Part of: 💊 anabolic-androgenic steroids
Leans yes — long-term high-dose users show poorer cognition and brain changes on imaging, so the evidence points to real cognitive harm, with the caveat that much of it comes from a single research group.
Evidence ladder
How far up the ladder this claim has climbed. A high consensus on a low rung means "consistent so far," not "proven in people."

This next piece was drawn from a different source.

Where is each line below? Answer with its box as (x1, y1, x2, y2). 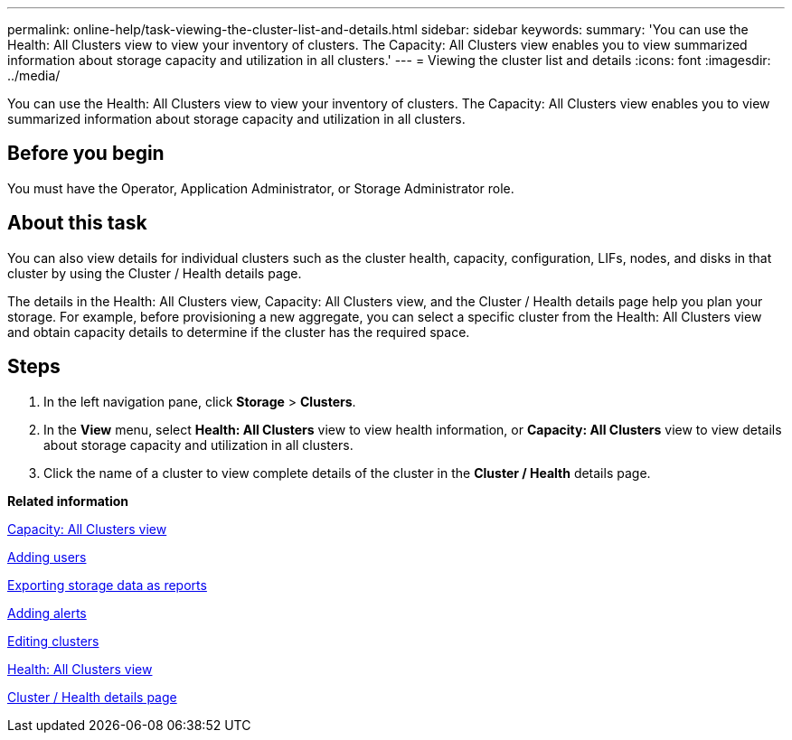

Top evidence so far: Population patterns (Observational)
How the studies fall
The evidence (10)
| Source | Grade | Stance | Quality | Finding |
|---|---|---|---|---|
| Bjornebekk 2023 · Neuroendocrinology | observational | supports | low | High-dose androgen use was associated with reduced brain-derived neurotrophic factor, a biomarker linked to cognitive function. |
| Bjornebekk 2021 · Biol Psychiatry CNNI | observational | supports | moderate | Prolonged AAS use was associated with accentuated (deviant) brain aging on MRI-based age prediction. |
| Tungesvik 2025 · Drug Alcohol Depend | observational | mixed | moderate | Long-term AAS users showed altered cerebrovascular indicators versus non-using weightlifters, though cerebral blood flow findings were not uniformly impaired. |
| Bjornebekk 2017 · Biol Psychiatry | observational | supports | moderate | Long-term AAS users showed thinner cortex and smaller subcortical volumes, a candidate neural substrate for cognitive deficits. |
| Kaufman 2024 · Am J Drug Alcohol Abuse | observational | supports | moderate | Long-term supraphysiologic-dose AAS users showed poorer cognitive function than non-using weightlifters in middle age. |
| Kanayama 2013 · Drug Alcohol Depend | observational | mixed | moderate | Long-term AAS users showed deficits on visuospatial memory but performed comparably on several other cognitive measures. |
| Bjornebekk 2019 · Neuropsychology | observational | supports | moderate | Long-term AAS-exposed weightlifters showed poorer cognitive performance with correlated structural brain differences versus non-exposed weightlifters. |
| Hauger 2019 · Addiction | observational | supports | low | AAS-dependent users showed greater structural brain differences than non-dependent users, consistent with dose/exposure-related brain effects. |
| Mhillaj 2015 · Front Neurosci | animal | supports | low | Animal/in-vitro work indicates supraphysiologic AAS can trigger neuronal apoptosis and reward-system changes, a mechanism for cognitive impairment. |
| Kaufman 2015 · Drug Alcohol Depend | observational | supports | moderate | Long-term AAS users displayed cognitive dysfunction alongside brain abnormalities on imaging. |
Disagree, or know a study we missed?
We grade by evidence, not opinions. The way to weigh in is to point us to a study we haven't cited (check the evidence table above first), or to flag a problem with one we have. Every submission is reviewed; if it holds up, the grade updates and shows in Science Changes Its Mind.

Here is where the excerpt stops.